DNC sets dates for 2020 convention; earliest since 1992

The 2016 Democratic National Convention. File photo: Wikimedia Commons/Jef Parker

June 15 (UPI) — The Democratic Party will hold its nominating convention earlier in 2020 than it has in decades, chairman Tom Perez announced Friday.

The Democratic National Committee said Friday the convention will be held July 13 to July 16, 2020.

The venue has not yet been selected, but potential host sites include Atlanta, Denver, Houston, New York City, San Francisco, Milwaukee, Miami and Birmingham, Ala.

As Democrats brace for a crowded and contentious presidential primary, the earlier date will allow the party more time for tensions to cool after a nominee is chosen, the chairman said.

Perez noted that putting the convention in mid-July ensures the nominating process will be the most open, fair, transparent and inclusive in the party’s history.

“That is exactly why the DNC has started this process early and before we have a full slate of candidates running for president,” he said. “This will not only allow for a unified party but will ensure that our nominee is in the strongest position to take on Donald Trump or whoever the Republican nominee may be.”

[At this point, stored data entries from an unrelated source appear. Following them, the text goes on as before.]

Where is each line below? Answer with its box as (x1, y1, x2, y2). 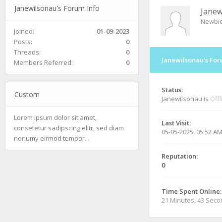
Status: (162, 85, 183, 94)
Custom (14, 89, 40, 99)
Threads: (14, 47, 41, 56)
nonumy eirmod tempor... (14, 133, 89, 143)
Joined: (14, 26, 34, 36)
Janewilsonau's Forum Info (14, 3, 100, 13)
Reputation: (162, 152, 198, 161)
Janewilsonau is (162, 94, 210, 103)
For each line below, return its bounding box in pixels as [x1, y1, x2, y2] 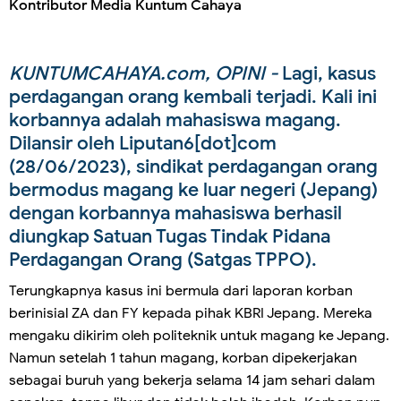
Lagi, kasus [282, 62, 376, 86]
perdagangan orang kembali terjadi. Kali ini [9, 85, 377, 109]
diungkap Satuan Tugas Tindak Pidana [9, 225, 330, 249]
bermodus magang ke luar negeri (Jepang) [9, 178, 378, 202]
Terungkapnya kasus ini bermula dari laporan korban [9, 282, 353, 301]
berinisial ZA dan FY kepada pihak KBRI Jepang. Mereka [9, 304, 372, 323]
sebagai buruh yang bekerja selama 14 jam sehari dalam [9, 371, 375, 390]
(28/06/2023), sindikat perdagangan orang [9, 155, 378, 179]

The convention will be held two weeks earlier than the 2016 event and just over a week before the 2020 Summer Olympics begin in Tokyo.

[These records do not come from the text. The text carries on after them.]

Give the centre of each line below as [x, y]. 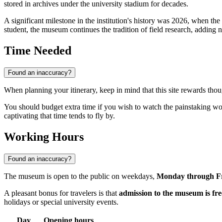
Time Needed [38, 51]
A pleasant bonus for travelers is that [61, 193]
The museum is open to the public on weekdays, [80, 176]
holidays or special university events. [61, 202]
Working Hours [44, 137]
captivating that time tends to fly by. [59, 116]

Conventions in 2012 and 2008 were held in September and August, respectively. The 2004 and 2016 conventions were held at the end of July. The last time the Democratic event was held so early was 1992, when the convention spanned over the same days, July 13-16.

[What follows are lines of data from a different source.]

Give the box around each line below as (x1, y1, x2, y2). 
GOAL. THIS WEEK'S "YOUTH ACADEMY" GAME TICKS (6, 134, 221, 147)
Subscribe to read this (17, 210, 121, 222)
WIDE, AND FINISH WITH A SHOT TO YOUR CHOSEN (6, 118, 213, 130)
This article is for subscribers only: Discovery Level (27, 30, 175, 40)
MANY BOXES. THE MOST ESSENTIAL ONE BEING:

The Republican Party has not yet set its convention date.

On Wednesday, a group of potential Democratic presidential candidates gathered in Washington, D.C., for a summit to discuss a spate of issues facing the party in the 2020 vote.

More than a thousand people attended the summit, titled “We the People” and featured five possible candidates — Sens. Cory Booker of New Jersey, Elizabeth Warren of Massachusetts, Kirsten Gillibrand of New York, Kamala Harris of California and Bernie Sanders of Vermont.